Beer advocates a 5-step guide to running faster and without pain, and I’ll quickly touch on each:

1.Understand your running body

There are, according to Beer, three types of running bodies, at least in terms of genetic mobility:

  • Floppys – these are the runners who tend to have a lot of elasticity around their joints, and hence a much wider range of motion than the average person. When they run however, the increased movement in and around their joints may create greater instability and therefore a higher risk of injury.
  • Stiffys – no need to tell you who the stiffys are; you’ll know if you are one! Beer suggests that stiffys spend more time stretching than strengthening. Some strength exercises are obviously important, but the greater focus should be on regular stretching.
  • Flippys – and then there are the runners who are “normal” I guess; neither too floppy nor too stiff. You’ll need to read the book to see what Beer says about this group (he didn’t really talk about them, probably because they’re “normal”).

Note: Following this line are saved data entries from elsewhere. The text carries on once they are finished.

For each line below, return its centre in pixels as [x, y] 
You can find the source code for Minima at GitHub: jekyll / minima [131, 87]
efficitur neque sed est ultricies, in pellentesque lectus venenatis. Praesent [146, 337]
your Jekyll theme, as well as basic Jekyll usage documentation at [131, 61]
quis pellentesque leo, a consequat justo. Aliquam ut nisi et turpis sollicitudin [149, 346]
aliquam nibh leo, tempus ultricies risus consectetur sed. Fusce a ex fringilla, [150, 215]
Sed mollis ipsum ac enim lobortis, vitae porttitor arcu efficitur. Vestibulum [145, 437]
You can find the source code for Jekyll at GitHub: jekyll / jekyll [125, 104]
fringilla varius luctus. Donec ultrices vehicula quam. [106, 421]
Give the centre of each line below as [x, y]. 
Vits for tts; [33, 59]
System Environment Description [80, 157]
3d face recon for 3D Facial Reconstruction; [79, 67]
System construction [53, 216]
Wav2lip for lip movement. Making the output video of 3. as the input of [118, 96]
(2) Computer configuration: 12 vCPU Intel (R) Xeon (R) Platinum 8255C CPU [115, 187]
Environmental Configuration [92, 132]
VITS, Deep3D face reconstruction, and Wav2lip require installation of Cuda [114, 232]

Once you understand your running body, says Beer, you’ll better understand how to maximize your time and focus on the specific exercises and preventative measures best suited for you.

2. Run with great technique 

Beer believes that running with great form and technique is a learned skill, and one that most runners are unaware of. It’s not until a runner actually sees him or herself running – on video, for example – that a more realistic perception of their running form is realized. The first step then, is to start with a video analysis.

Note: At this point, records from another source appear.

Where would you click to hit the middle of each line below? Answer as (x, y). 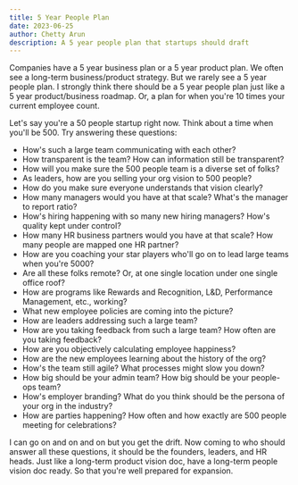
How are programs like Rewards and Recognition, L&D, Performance (148, 292)
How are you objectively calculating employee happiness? (129, 349)
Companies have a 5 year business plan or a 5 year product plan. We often (146, 68)
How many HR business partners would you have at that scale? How (148, 235)
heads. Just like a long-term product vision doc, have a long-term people (144, 462)
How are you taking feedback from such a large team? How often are (149, 330)
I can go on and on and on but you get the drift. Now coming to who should (147, 442)
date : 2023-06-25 (41, 26)

A video analysis can reveal things like body posture while running, foot placement when landing, as well as cadence (number of times your foot strikes the ground per minute). These are all very important since running places such a huge load on the lower limbs. Take an hour-long run for example; at approximately 90 steps per minute per foot, that’s 5400 single leg hops!

The main things to keep in mind when attempting to run with great technique are the following:

  • Maintain a slightly forward lean; sounds obvious but a lot of runners tend to lean backwards as in the image below (from Beer’s website pogophysio). A backward lean is typically seen in runners who over-stride and end up with their foot landing in front of their body. The problem with over-striding is that it places the body in a position that goes against gravity, thereby slowing the runner down. Worse still, it creates a foot-strike with braking impact that over time can lead to injury (less than 90 steps per minute per foot is over-striding, so count your foot-strikes the next time you go out to run).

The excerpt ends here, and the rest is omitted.